DESCRIPTION OF THE TASK> Starting at the line that holds "humidity, hour dew point, [163, 634]" and stopping at the line that holds "hour temperature, hour", restate the records below word for word, with both of those lines included.

*** DATA FOR THIS EXERCISE ***

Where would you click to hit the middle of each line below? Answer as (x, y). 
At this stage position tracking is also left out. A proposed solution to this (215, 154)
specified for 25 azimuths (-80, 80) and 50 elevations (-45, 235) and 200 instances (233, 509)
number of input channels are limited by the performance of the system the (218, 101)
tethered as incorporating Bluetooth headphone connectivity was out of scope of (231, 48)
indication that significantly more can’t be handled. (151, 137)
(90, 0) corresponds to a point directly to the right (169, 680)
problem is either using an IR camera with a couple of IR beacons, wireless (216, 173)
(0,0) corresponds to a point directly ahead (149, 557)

*** End of DATA FOR THIS EXERCISE ***
*** DATA FOR THIS EXERCISE ***

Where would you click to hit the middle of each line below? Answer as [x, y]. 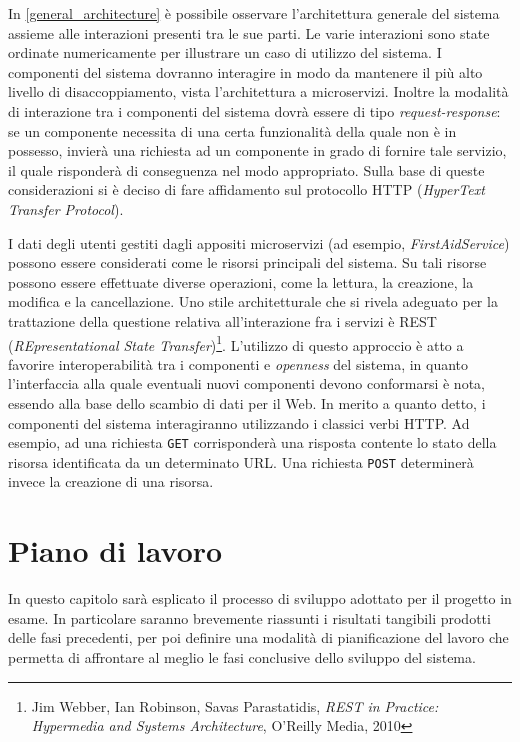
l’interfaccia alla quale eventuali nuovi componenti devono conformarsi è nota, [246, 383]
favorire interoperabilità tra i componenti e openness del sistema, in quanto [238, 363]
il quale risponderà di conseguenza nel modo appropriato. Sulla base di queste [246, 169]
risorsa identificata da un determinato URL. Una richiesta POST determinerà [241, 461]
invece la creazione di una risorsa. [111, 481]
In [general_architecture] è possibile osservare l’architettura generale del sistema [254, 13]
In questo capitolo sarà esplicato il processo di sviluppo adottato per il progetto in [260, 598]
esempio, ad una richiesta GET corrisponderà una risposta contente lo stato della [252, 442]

*** End of DATA FOR THIS EXERCISE ***
*** DATA FOR THIS EXERCISE ***

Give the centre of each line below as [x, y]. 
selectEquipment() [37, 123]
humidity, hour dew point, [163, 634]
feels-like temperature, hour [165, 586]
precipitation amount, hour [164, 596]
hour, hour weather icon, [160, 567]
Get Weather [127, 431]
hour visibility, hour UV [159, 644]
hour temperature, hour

*** End of DATA FOR THIS EXERCISE ***

EXERCISE OUTPUT>
humidity, hour dew point, [163, 634]
feels-like temperature, hour [165, 586]
precipitation amount, hour [164, 596]
hour, hour weather icon, [160, 567]
Get Weather [127, 431]
hour visibility, hour UV [159, 644]
hour temperature, hour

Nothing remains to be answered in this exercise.